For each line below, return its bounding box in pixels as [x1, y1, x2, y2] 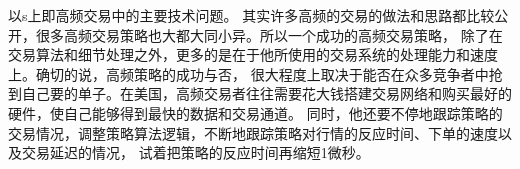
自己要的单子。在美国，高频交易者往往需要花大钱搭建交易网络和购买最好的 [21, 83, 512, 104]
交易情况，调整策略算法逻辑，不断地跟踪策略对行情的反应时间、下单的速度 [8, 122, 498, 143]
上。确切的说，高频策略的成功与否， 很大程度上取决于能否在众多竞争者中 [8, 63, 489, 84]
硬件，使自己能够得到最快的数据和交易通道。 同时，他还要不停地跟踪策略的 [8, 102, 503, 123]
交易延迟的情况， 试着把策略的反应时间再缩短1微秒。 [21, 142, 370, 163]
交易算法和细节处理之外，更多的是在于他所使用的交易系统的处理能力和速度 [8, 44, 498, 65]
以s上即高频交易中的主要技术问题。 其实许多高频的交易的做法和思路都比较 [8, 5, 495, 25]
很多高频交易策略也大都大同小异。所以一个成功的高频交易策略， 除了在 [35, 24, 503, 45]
- - - - - - -
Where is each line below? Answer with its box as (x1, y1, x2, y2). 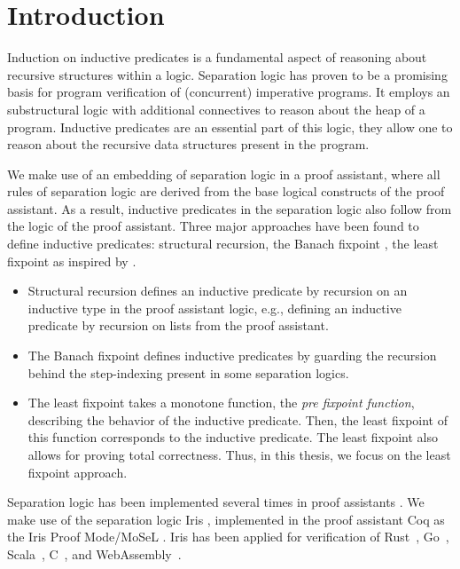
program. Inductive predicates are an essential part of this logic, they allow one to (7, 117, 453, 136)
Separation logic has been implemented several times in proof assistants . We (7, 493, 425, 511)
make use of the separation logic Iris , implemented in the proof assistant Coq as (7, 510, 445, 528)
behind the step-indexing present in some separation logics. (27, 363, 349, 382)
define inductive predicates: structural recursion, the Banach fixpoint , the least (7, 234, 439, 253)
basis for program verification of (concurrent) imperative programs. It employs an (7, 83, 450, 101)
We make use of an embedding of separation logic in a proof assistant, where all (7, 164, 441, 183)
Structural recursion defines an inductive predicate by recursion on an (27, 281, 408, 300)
- - - - - - -
Assignment: Please tally the lines above that include the word "implemented" and answer with the number by itself.

Written response: 2